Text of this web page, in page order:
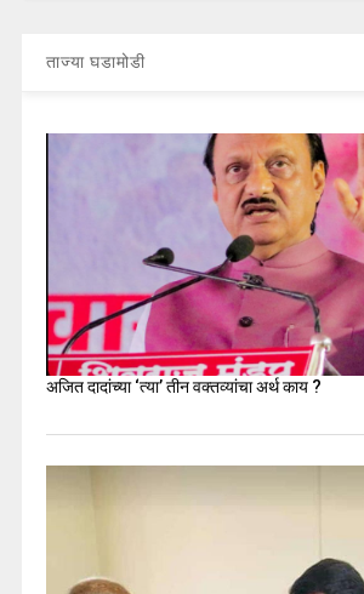
ताज्या घडामोडी
अजित दादांच्या ‘त्या’ तीन वक्तव्यांचा अर्थ काय ?
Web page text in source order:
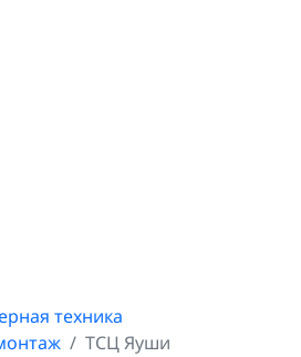
техника
ТСЦ Яуши
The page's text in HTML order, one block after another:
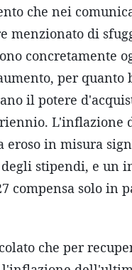
che nei
menzionato di
concretamente
per quanto
il potere
L'inflazione
eroso in misura
stipendi, e un
compensa solo in
che per
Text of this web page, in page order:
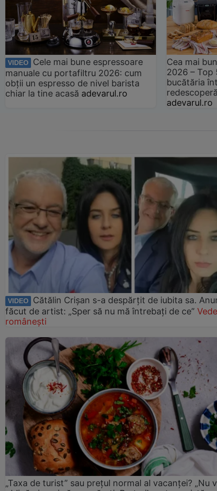
VIDEO
Cele mai bune espressoare
manuale cu portafiltru 2026: cum
obții un espresso de nivel barista
chiar la tine acasă adevarul.ro
Cea mai
2026 –
bucătăria
adevarul.ro
VIDEO
Cătălin Crișan s-a despărțit de iubita sa.
făcut de artist: „Sper să nu mă întrebați de ce”
românești
„Taxa de turist” sau prețul normal al vacanței? „Nu
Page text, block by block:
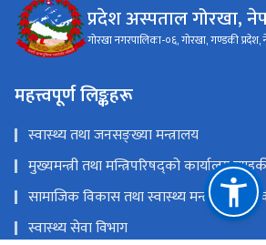
प्रदेश अस्पताल गोरखा,
गोरखा नगरपालिका-०६, गोरखा, गण्डकी प्रदेश,
महत्त्वपूर्ण लिङ्कहरू
स्वास्थ्य तथा जनसङ्ख्या मन्त्रालय
मुख्यमन्त्री तथा मन्त्रिपरिषद्को
सामाजिक विकास तथा स्वास्थ्य मन्त्रालय,
स्वास्थ्य सेवा विभाग
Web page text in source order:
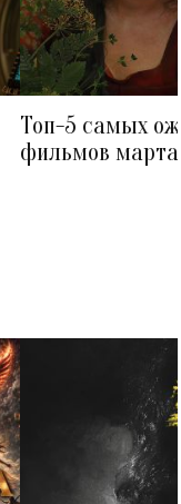
Топ-5 самых
фильмов
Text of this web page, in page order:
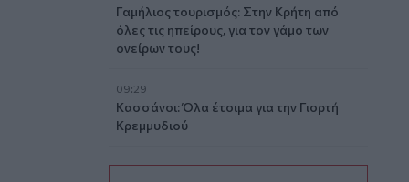
Γαμήλιος τουρισμός: Στην Κρήτη από
όλες τις ηπείρους, για τον γάμο των
ονείρων τους!
09:29
Κασσάνοι: Όλα έτοιμα για την Γιορτή
Κρεμμυδιού
09:24
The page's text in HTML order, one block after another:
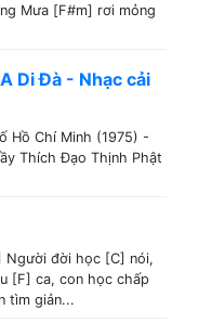
Mưa [F#m] rơi mỏng
Di Đà - Nhạc cải
Hồ Chí Minh (1975) -
Thích Đạo Thịnh Phật
đời học [C] nói,
[F] ca, con học chấp
tìm giản...
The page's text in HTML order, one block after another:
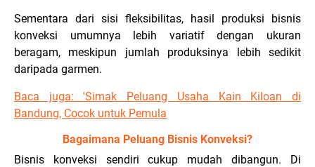
Sementara dari sisi fleksibilitas, hasil produksi bisnis
konveksi umumnya lebih variatif dengan ukuran
beragam, meskipun jumlah produksinya lebih sedikit
daripada garmen.
Baca juga: 'Simak Peluang Usaha Kain Kiloan di
Bandung, Cocok untuk Pemula
Bagaimana Peluang Bisnis Konveksi?
Bisnis konveksi sendiri cukup mudah dibangun. Di
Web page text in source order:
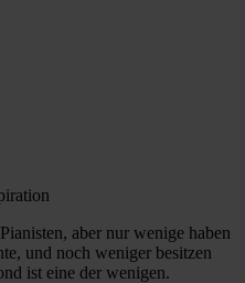
aber nur wenige haben
und noch weniger besitzen
ist eine der wenigen.
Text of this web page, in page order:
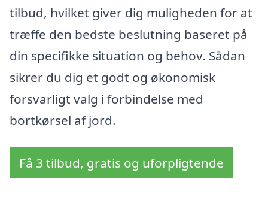
tilbud, hvilket giver dig muligheden for at
træffe den bedste beslutning baseret på
din specifikke situation og behov. Sådan
sikrer du dig et godt og økonomisk
forsvarligt valg i forbindelse med
bortkørsel af jord.
Få 3 tilbud, gratis og uforpligtende
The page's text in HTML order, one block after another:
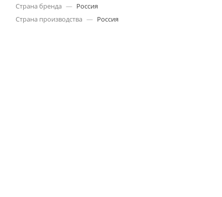
Страна бренда — Россия
Страна производства — Россия
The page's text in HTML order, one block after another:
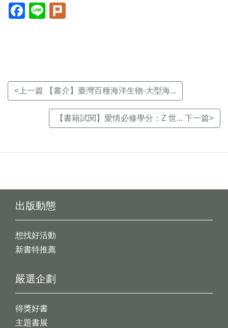
Facebook(另
開
Line(另
開
<上一篇 【書介】臺灣百種海洋生物-大型海...
【書籍試閱】愛情必修學分：Z 世... 下一篇>
出版動態
想找好活動
新書特推薦
嚴選企劃
得獎好書
主題書展
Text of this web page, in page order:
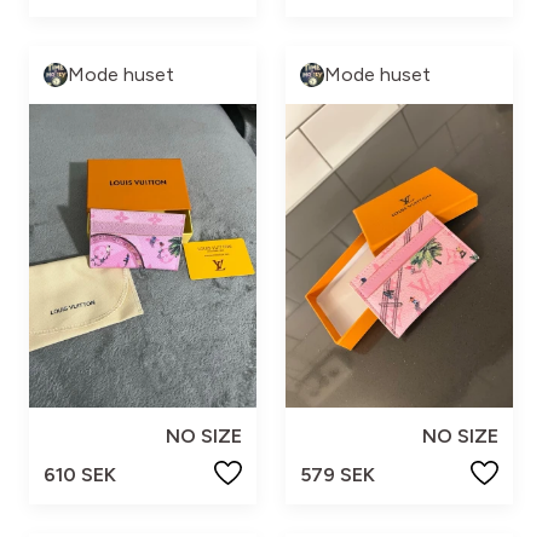
Mode huset
NO SIZE
610 SEK
Mode huset
NO SIZE
579 SEK
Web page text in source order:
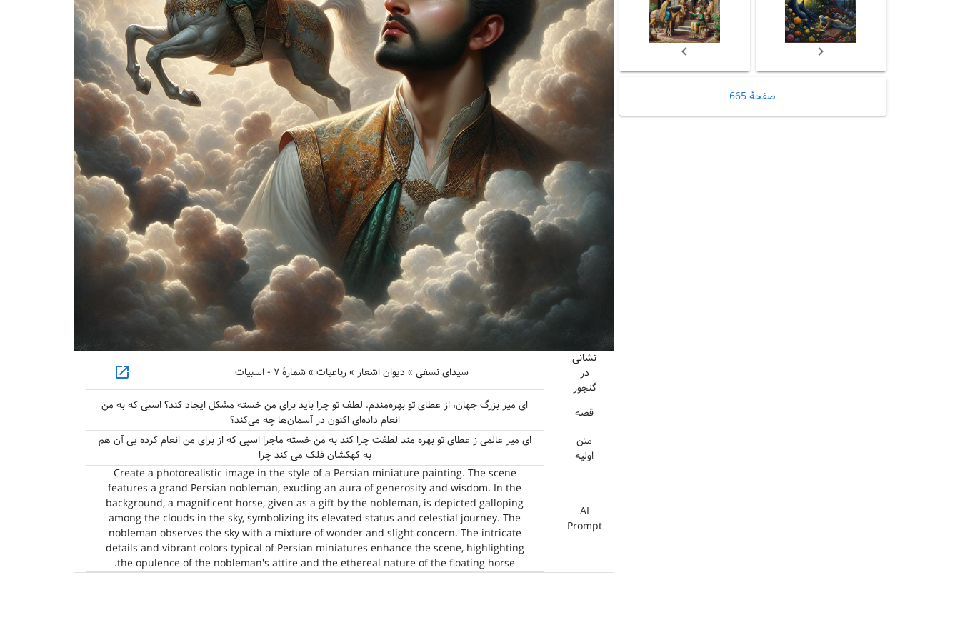
صفحهٔ 665
نشانی
در
گنجور
سیدای نسفی » دیوان اشعار » رباعیات » شمارهٔ ۷ - اسبیات open_in_new
قصه
ای میر بزرگ جهان، از عطای تو بهره‌مندم. لطف تو چرا باید برای من خسته مشکل ایجاد کند؟ اسبی که به من
انعام داده‌ای اکنون در آسمان‌ها چه می‌کند؟
متن
اولیه
ای میر عالمی ز عطای تو بهره مند لطفت چرا کند به من خسته ماجرا اسپی که از برای من انعام کرده یی آن هم
به کهکشان فلک می کند چرا
AI
Prompt
Create a photorealistic image in the style of a Persian miniature painting. The scene
features a grand Persian nobleman, exuding an aura of generosity and wisdom. In the
background, a magnificent horse, given as a gift by the nobleman, is depicted galloping
among the clouds in the sky, symbolizing its elevated status and celestial journey. The
nobleman observes the sky with a mixture of wonder and slight concern. The intricate
details and vibrant colors typical of Persian miniatures enhance the scene, highlighting
the opulence of the nobleman's attire and the ethereal nature of the floating horse.
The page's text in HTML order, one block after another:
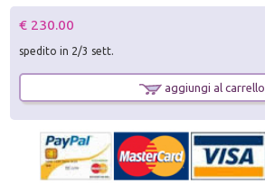
€ 230.00
spedito in 2/3 sett.
aggiungi al carrello
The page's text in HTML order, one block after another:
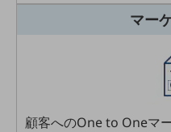
マー
顧客へのOne to Oneマ
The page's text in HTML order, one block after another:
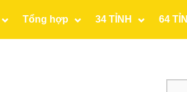
Tổng hợp 34 TỈNH 64
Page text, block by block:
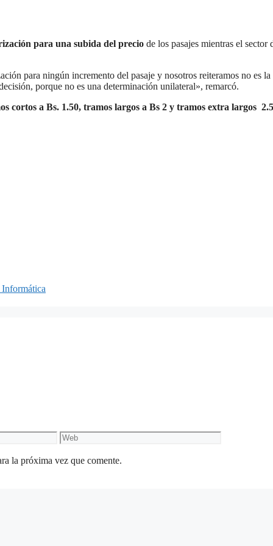
para una subida del precio de los pasajes mientras el sector
para ningún incremento del pasaje y nosotros reiteramos no es la
porque no es una determinación unilateral», remarcó.
cortos a Bs. 1.50, tramos largos a Bs 2 y tramos extra largos
Web
la próxima vez que comente.
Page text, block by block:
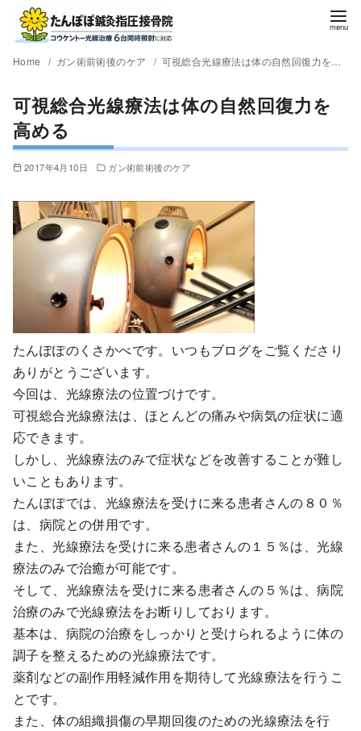
Home ガン術前術後のケア 可視総合光線療法は体の自然回復力を高める
可視総合光線療法は体の自然回復力を
高める
2017年4月10日 ガン術前術後のケア
たんぽぽのくさかべです。いつもブログをご覧くださり
ありがとうございます。
今回は、光線療法の位置づけです。
可視総合光線療法は、ほとんどの痛みや病気の症状に適
応できます。
しかし、光線療法のみで症状などを改善することが難し
いこともあります。
たんぽぽでは、光線療法を受けに来る患者さんの８０％
は、病院との併用です。
また、光線療法を受けに来る患者さんの１５％は、光線
療法のみで治癒が可能です。
そして、光線療法を受けに来る患者さんの５％は、病院
治療のみで光線療法をお断りしております。
基本は、病院の治療をしっかりと受けられるように体の
調子を整えるための光線療法です。
薬剤などの副作用軽減作用を期待して光線療法を行うこ
とです。
また、体の組織損傷の早期回復のための光線療法を行
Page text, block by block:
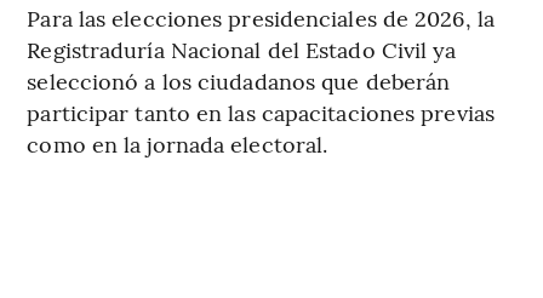
Para las elecciones presidenciales de 2026, la
Registraduría Nacional del Estado Civil ya
seleccionó a los ciudadanos que deberán
participar tanto en las capacitaciones previas
como en la jornada electoral.
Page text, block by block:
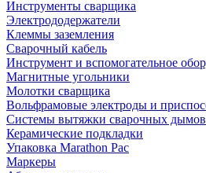
Инструменты сварщика
Электрододержатели
Клеммы заземления
Сварочный кабель
Инструмент и вспомогательное
Магнитные угольники
Молотки сварщика
Вольфрамовые электроды и
Системы вытяжки сварочных дымов
Керамические подкладки
Упаковка Marathon Pac
Маркеры
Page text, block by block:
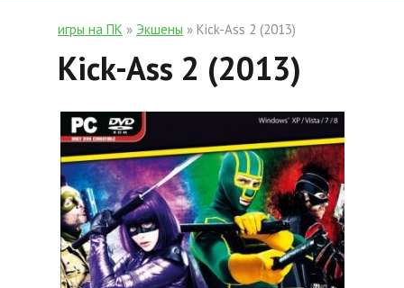
игры на ПК » Экшены » Kick-Ass 2 (2013)
Kick-Ass 2 (2013)
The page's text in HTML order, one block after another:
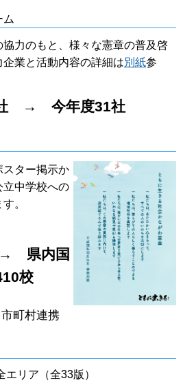
力のもと、様々な憲章の普及啓
業と活動内容の詳細は別紙参
社 → 今年度31社
スター掲示か
立中学校への
。
県内国
校
町村連携
リア（全33版）
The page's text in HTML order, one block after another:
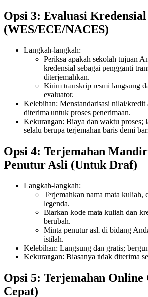
Opsi 3: Evaluasi Kredensial
(WES/ECE/NACES)
Langkah-langkah:
Periksa apakah sekolah tujuan
kredensial sebagai pengganti
diterjemahkan.
Kirim transkrip resmi langsung
evaluator.
Kelebihan: Menstandarisasi nilai/kredit
diterima untuk proses penerimaan.
Kekurangan: Biaya dan waktu proses;
selalu berupa terjemahan baris demi
Opsi 4: Terjemahan
Penutur Asli (Untuk Draf)
Langkah-langkah:
Terjemahkan nama mata kuliah,
legenda.
Biarkan kode mata kuliah dan
berubah.
Minta penutur asli di bidang
istilah.
Kelebihan: Langsung dan gratis;
Kekurangan: Biasanya tidak diterima
Opsi 5: Terjemahan Online
Cepat)
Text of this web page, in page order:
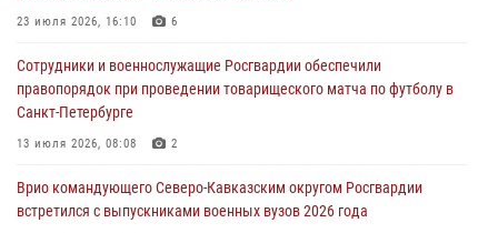
В Центральных регионах России продолжается ведомственная
09 августа 2026, 08:00
Лучшие футбольные команды Южного округа Росгвардии
определили на Кубани
В Кузбассе росгвардейцы помогли вернуть горожанке пропавшую
23 июля 2026, 16:10 6
Сотрудники и военнослужащие Росгвардии обеспечили
правопорядок при проведении товарищеского матча по футболу в
Санкт-Петербурге
13 июля 2026, 08:08 2
Врио командующего Северо-Кавказским округом Росгвардии
встретился с выпускниками военных вузов 2026 года
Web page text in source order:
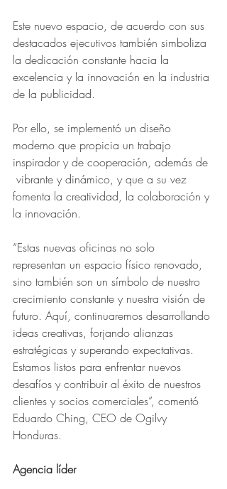
Este nuevo espacio, de acuerdo con sus
destacados ejecutivos también simboliza
la dedicación constante hacia la
excelencia y la innovación en la industria
de la publicidad.
Por ello, se implementó un diseño
moderno que propicia un trabajo
inspirador y de cooperación, además de
vibrante y dinámico, y que a su vez
fomenta la creatividad, la colaboración y
la innovación.
“Estas nuevas oficinas no solo
representan un espacio físico renovado,
sino también son un símbolo de nuestro
crecimiento constante y nuestra visión de
futuro. Aquí, continuaremos desarrollando
ideas creativas, forjando alianzas
estratégicas y superando expectativas.
Estamos listos para enfrentar nuevos
desafíos y contribuir al éxito de nuestros
clientes y socios comerciales”, comentó
Eduardo Ching, CEO de Ogilvy
Honduras.
Agencia líder

——————————

What you will do:
Count the lines of the listing that contain the word "خسته", and give only the number.

Final answer:
2